HSBC appoints Georges Elhedery as its new CFO

Georges Elhedery

HSBC appoints Georges Elherdery as its new chief financial officer, putting him in line to ultimately succeed Chief Executive Noel Quinn.

Elhedery, 48, was promoted unexpectedly at the London-based bank after taking a six-month vacation in January, stating a desire to travel with his family and pursue personal hobbies.

Elhedery has been working on Quinn initiatives since his return to HSBC in September. He is one of numerous Lebanese bankers who have risen to the top of HSBC, including his predecessor as head of the investment bank, Samir Assaf.

The adjustment occurred as HSBC reported a 42 per cent drop in the third-quarter earnings, stung by mounting loan losses as well as expenses from the sale of its French unit as it strives to raise profitability and appease disgruntled investors such as China’s Ping An Insurance Group.

“There is no change in strategy as a consequence of these leadership changes,” said Quinn. “This is about how the group executive committee is positioned with potential succession options for the future,” Quinn told Reuters.

Stevenson, will leave the bank next year. “I am looking forward to some time off and thinking about future options,” he told Reuters.

“Stevenson was undoubtedly seen as doing a great job amongst the investor community,” said John Cronin, analyst at Goodbody.

“His exit is most certainly a surprise and it smells of a fallout at the top management level in terms of direction of travel for HSBC – which will raise many questions,” he said.

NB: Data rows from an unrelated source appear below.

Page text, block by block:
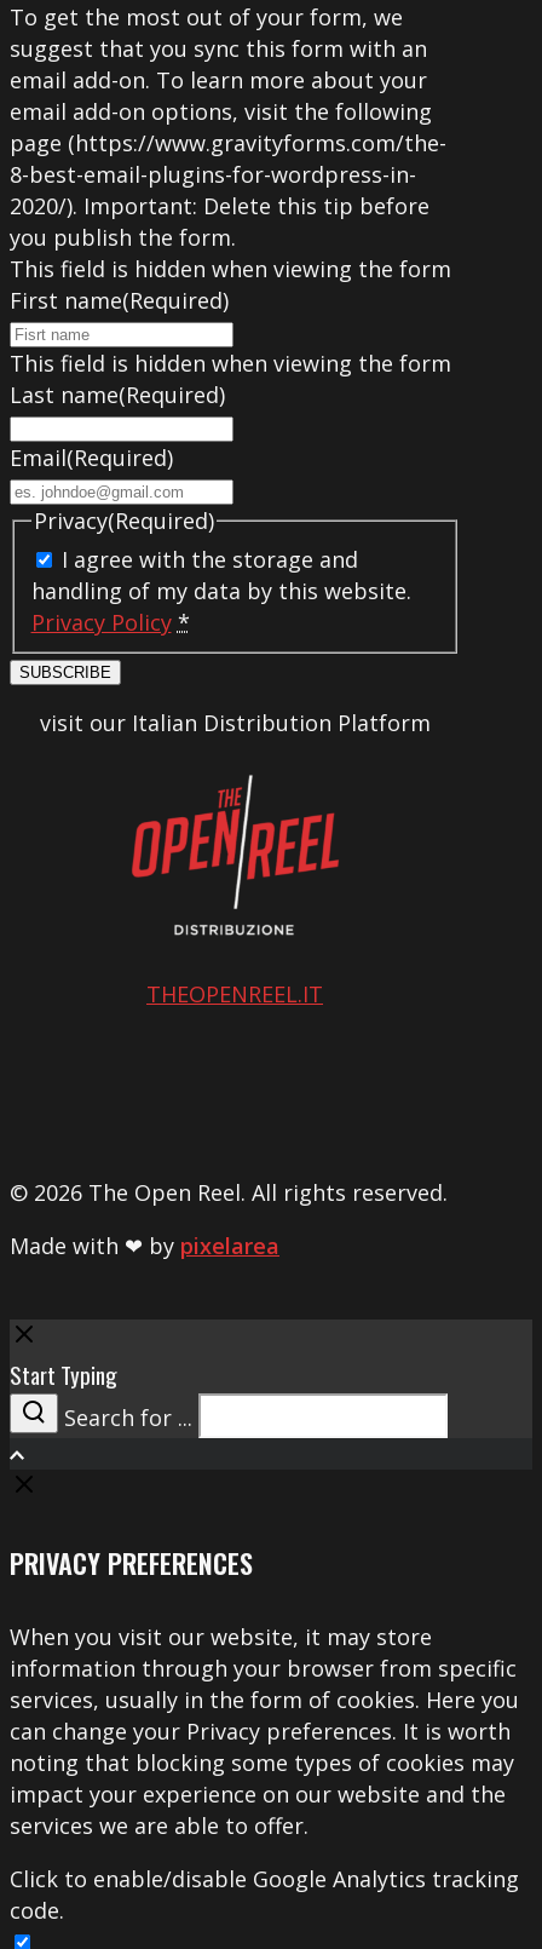
To get the most out of your form, we
suggest that you sync this form with an
email add-on. To learn more about your
email add-on options, visit the following
page (https://www.gravityforms.com/the-
8-best-email-plugins-for-wordpress-in-
2020/). Important: Delete this tip before
you publish the form.
This field is hidden when viewing the form
First name(Required)
This field is hidden when viewing the form
Last name(Required)
Email(Required)
Privacy(Required)
I agree with the storage and
handling of my data by this website.
Privacy Policy *
SUBSCRIBE
visit our Italian Distribution Platform
THEOPENREEL.IT
© 2026 The Open Reel. All rights reserved.
Made with ❤ by pixelarea
Close
Start Typing
Search
Search for ...
PRIVACY PREFERENCES
When you visit our website, it may store
information through your browser from specific
services, usually in the form of cookies. Here you
can change your Privacy preferences. It is worth
noting that blocking some types of cookies may
impact your experience on our website and the
services we are able to offer.
Click to enable/disable Google Analytics tracking
code.
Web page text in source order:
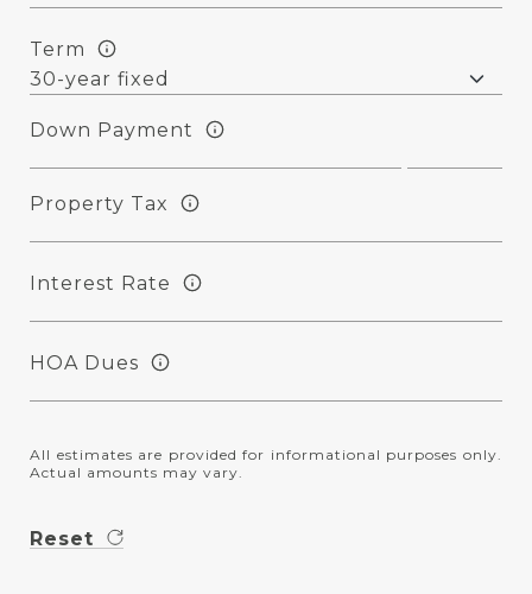
Term
Down Payment
Property Tax
Interest Rate
HOA Dues
All estimates are provided for informational purposes only.
Actual amounts may vary.
Reset
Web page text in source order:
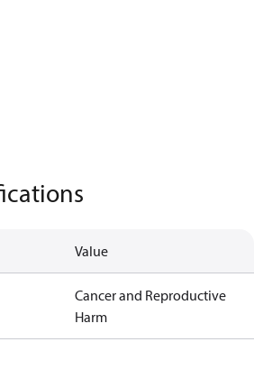
Value
Cancer and Reproductive
Harm
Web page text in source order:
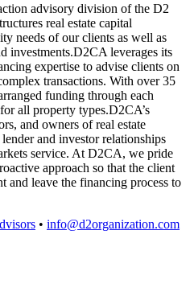
advisory division of the D2
real estate capital
needs of our clients as well as
investments.D2CA leverages its
expertise to advise clients on
transactions. With over 35
funding through each
all property types.D2CA’s
and owners of real estate
and investor relationships
service. At D2CA, we pride
approach so that the client
and leave the financing process to
• info@d2organization.com
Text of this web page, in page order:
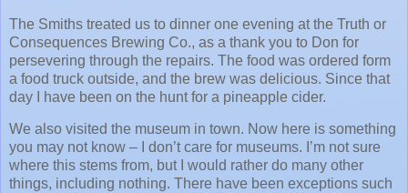
The Smiths treated us to dinner one evening at the Truth or
Consequences Brewing Co., as a thank you to Don for
persevering through the repairs. The food was ordered form
a food truck outside, and the brew was delicious. Since that
day I have been on the hunt for a pineapple cider.
We also visited the museum in town. Now here is something
you may not know – I don’t care for museums. I’m not sure
where this stems from, but I would rather do many other
things, including nothing. There have been exceptions such
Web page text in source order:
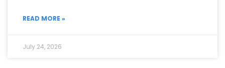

For the three months ending September 30, the bank earned $3.15 billion in pretax profit. This was down from $5.4 billion a year earlier, but it was still far more than the $2.45 billion average of expert projections provided by the bank.

The results included a $2.4 billion impact from the sale of the bank’s operation in France, which was part of HSBC’s larger effort to excise sections of its once-global empire to enhance earnings.

Net interest income at HSBC increased by 30 per cent to $8.6 billion, the highest in eight years, owing mostly to higher interest rates. Net interest margins increased to 1.57 per cent, up 22 basis points from the previous quarter.

HSBC’s CEO, who has been in charge of the lender on a permanent basis for more than two years, planned to “achieve its returns objective of at least 12 per cent from 2023 onwards and, as a result, larger payouts to our shareholders.”